Novel Object Recognition Test

Procedures for animal experiments were conducted in adherence to the European Communities Council Directive (86/609/ECC) and Spanish regulations (BOE 252/34367-91, 2005) for the use of laboratory animals. Experiments were performed on 3 month old male mice with a C57BL/6J background. Eight mice were used for each experimental condition. Mice were maintained on a 12 h light/dark cycle (lights on at 08:00 am), with water and food provided ad libitum. Object recognition test was performed according to a previously reported method.[58] Briefly, mice were first habituated to an empty open field apparatus (40 × 40 × 40 cm) for 5 min. After the habituation session, mice received an ip injection of compound 26 (1 mg/kg) or vehicle (NaCl 0.9%). Twenty minutes later, mice were placed again in the open field, which now included two identical copies of an object (“familiar” object) located in two adjacent corners, and mice were allowed to explore for 10 min (acquisition session). In the first test session (24 h after the acquisition session), the objects were replaced by a copy of the familiar object and an unknown object (“new object 1”) located in the previous positions. Finally, in the second test session (96 h after the acquisition session), the objects were replaced by another copy of the familiar object and a new unknown object (“new object 2”). Mice were allowed to explore for 10 min in each test session.
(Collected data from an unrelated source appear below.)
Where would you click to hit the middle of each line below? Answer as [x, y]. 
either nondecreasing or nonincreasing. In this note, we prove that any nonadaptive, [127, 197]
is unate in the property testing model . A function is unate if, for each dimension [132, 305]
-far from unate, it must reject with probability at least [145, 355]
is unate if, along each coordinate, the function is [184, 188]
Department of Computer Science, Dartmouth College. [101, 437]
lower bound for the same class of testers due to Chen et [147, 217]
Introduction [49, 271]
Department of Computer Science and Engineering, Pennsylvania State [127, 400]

The total time of object exploration (defined as the mouse touching an object with its nose or forepaws) was scored, and object recognition memory was calculated by the following discrimination ratio: time exploring the new object—time exploring the familiar object)/total time exploring both objects.

Docking Studies

Docking calculations were performed using Autodock4[59] (using ga_num_evals = 2512000, ga_run = 100 and all the other parameters set to their default values). The D1R active state homology model was retrieved from a previously reported[38] while the EM structure was retrieved from Protein Data Bank (PDB code 7X2F).[49,60] Both structures were prepared for docking using pdb2pqr[61,62] with propka[63,64] protonation option at pH 7.4 and the peoepb force field.[65] (R)- and (S)-26 were modeled using RDKIT (Open-source cheminformatics) and their protonation state were adjusted at pH 7.4 by ChemAxon cxcalc module (command line version of ChemAxon’s Calculator Plugins, v16.10.24.0, 2016). Binding mode pictures were created using PyMOL v1.8 and PLIP v1.4.4.
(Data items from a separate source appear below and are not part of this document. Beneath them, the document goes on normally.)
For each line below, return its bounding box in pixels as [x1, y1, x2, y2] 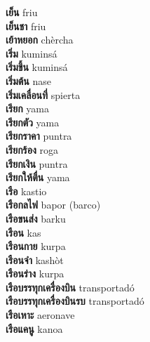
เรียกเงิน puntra [6, 156, 68, 171]
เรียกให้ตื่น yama [6, 170, 70, 185]
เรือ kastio [6, 183, 47, 198]
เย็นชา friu [6, 18, 46, 33]
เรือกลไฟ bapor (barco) [6, 197, 101, 212]
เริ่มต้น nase [6, 73, 51, 88]
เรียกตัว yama [6, 114, 60, 129]
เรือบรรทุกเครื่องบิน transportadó [6, 279, 135, 294]
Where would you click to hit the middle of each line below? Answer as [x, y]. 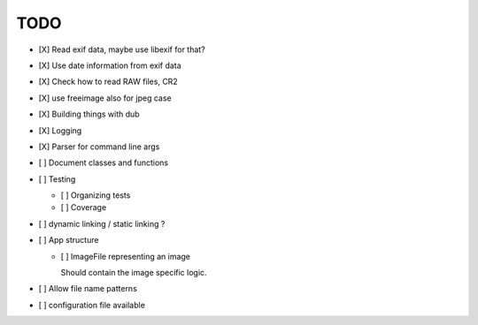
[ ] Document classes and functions [103, 162]
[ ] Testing [57, 179]
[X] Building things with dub [89, 114]
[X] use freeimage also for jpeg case [105, 98]
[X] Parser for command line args [99, 147]
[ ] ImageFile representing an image [125, 256]
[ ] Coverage [84, 208]
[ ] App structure [69, 240]

Short MD simulations were performed using Gromacs v201814.[66] Previous to any simulation, the protein–ligand complex was embedded into a 128 POPC pre-equilibrated membrane. The Amber14SB,[67] the GAFF[68] and the Lipid14[69] force-field set of parameters were employed for the D1R active state model, the docking poses and the POPC (phosphatidylcholine) membrane, respectively. Simulations were carried out in explicit solvent using the SPC (simple point-charge) water model[70] with the imposition of periodic boundary conditions via a cubic box, at 0.15 M (NaCl). The temperature was maintained at 300 K using a V-rescale thermostat[71] and the pressure was maintained at 1 atm using a Berendsen barostat.[70] All bonds involving hydrogen atoms were constrained using the LINCS algorithm.[72,73] Before the production runs, the structure was energy minimized followed by a NVT (number of particles, volume, and temperature) equilibration, a slow heating-up phase (at constant temperature and pressure) and a NPT (number of particles, pressure, and temperature) equilibration, using harmonic position restraints on the heavy atoms of the protein. Then, the production run was performed without position restraints.